The "charlotte aux fraises" is a classic warm-weather French dessert.
18 oz. fresh strawberries
10 oz. ladyfingers
1/3 cup sugar
3 tbsp. strawberry or lemon syrup
1 cup crème fraîche (or, if you can't find it, try full fat Greek yogurt!)
A charlotte mold, a bundt pan, or a small, deep mixing bowl
1. Wash the strawberries in cold water and slice them into little rounds. In a small bowl, combine them with the sugar.
2. Add crème fraîche (or Greek yogurt) to the strawberry mixture and carefully mix.
3. Mix syrup into a cup of water. Dip ladyfingers in quickly, one by one, just to moisten them (careful: you don't want them to be soaking). Place the moistened ladyfingers in the mold. First, place one layer over the bottom, then position them vertically all around the sides of the bowl. Make sure they fit snugly together.

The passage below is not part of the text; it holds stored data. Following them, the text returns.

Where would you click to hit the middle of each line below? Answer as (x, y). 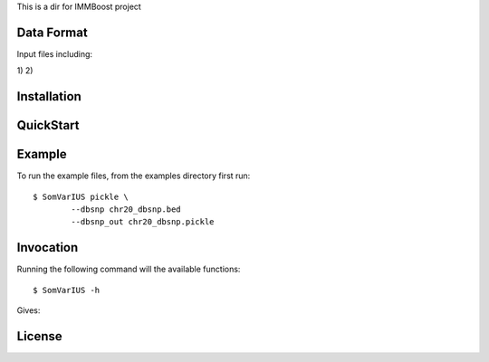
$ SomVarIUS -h (67, 290)
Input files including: (55, 53)
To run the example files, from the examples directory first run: (134, 176)
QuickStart (48, 125)
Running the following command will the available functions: (129, 269)
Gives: (29, 310)
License (39, 336)
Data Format (52, 32)

4. Pour half the creamy strawberry mixture on top of the biscuit layer. Add another layer of moistened ladyfingers, nicely fit together. Pour in the rest of the mixture and cover again with ladyfingers.
5. Cover with a small plate the size of the bowl and press lightly. Let chill in the refrigerator for at least 3 hours. To serve, invert the charlotte over a plate and carefully remove mold. Decorate the top with fresh strawberries, whipped cream, or whatever you like!